Hannah Report - July 25, 2005
   

The Hannah Report

A new analysis by Policy Matters Ohio found that the proposed tax and expenditure limitation (TEL) for which signatures are currently being gathered will radically change the way government operates, has many ambiguous provisions, and will result in substantial litigation.

The proposal, spearheaded by Secretary of State Ken Blackwell’s Citizens for Tax Reform, will limit spending growth for the state and its subdivisions including local government, school districts and other local taxing districts. The proposal contains a supremacy clause, so that it prevails over other sections of the Constitution.

“Ohio voters will not know exactly what they are getting if they approve this amendment,” said Policy Matters research analyst and report author Jon Honeck, “but they can be assured that the amendment will override any other section of the Constitution in case of conflict.”

Findings of the report include:

* The TEL imposes an overall spending cap on state spending and a separate spending cap for each local government. The spending cap applies not just to tax revenue, but also to revenues raised from certain voluntary transactions, such as lottery ticket sales.

* Large portions of public university spending may be subject to the spending cap, including tuition, fees, and sales of tickets to sports and entertainment events.

* The TEL contains a supremacy clause that ensures that it will prevail in case of conflict with any other constitutional section. The mandatory year-end collection of unencumbered funds potentially conflicts with constitutional sections that restrict use of fuel taxes and workers’ compensation funds.

* The requirement that the state pay for mandates on subdivisions fails to define “mandate.” This is an invitation to litigation.
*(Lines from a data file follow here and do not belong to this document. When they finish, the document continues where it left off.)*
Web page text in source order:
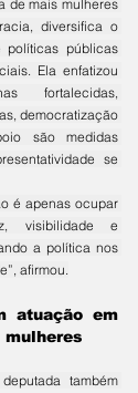
diversifica o
públicas
Ela enfatizou
fortalecidas,
democratização
são medidas
se
visibilidade e
a política nos
afirmou.
atuação em

If given an expansive interpretation by the courts, this provision will overturn the established relationship between the state and its subdivisions. Political subdivisions may be able to object to state laws passed in order to comply with federal mandates.

* The mechanism to refund part of a budgetary surplus gives refunds based on state income tax payments, even though taxes will have been collected from multiple sources. This will shift refunds disproportionately to higher-income taxpayers (who pay more income tax), when some of the revenue comes from sales and other taxes (paid disproportionately by middle- and low-income households).

* The amendment does not specify how to implement the spending cap formula in school districts and other taxing districts that cross political boundaries.

* The TEL makes no exception for the municipal home rule sections of the Ohio Constitution. Requiring voter approval before levying any tax conflicts with the authority of a charter municipality to levy a property tax for outside millage without voter approval.

* Both the state and local spending limits cover capital expenditures, which have previously been viewed as long-term investments. Even if voters have previously authorized bonds through local levies or state initiatives, the limit will apply.

* When it is necessary to exceed the cap, the mandatory referendum will delay the state budget by at least three months, giving a new Legislature just three months to produce a budget. This restricts public input into the budget process, and raises the likelihood that a budget will not be passed before the end of a fiscal year.

“The only certain thing about this amendment is that important concepts and procedures are unclear and will generate a flood of lawsuits before they are sorted out,” Honeck said. “The amendment is poorly conceived and would not serve the interests of Ohioans. It deserves to be rejected.”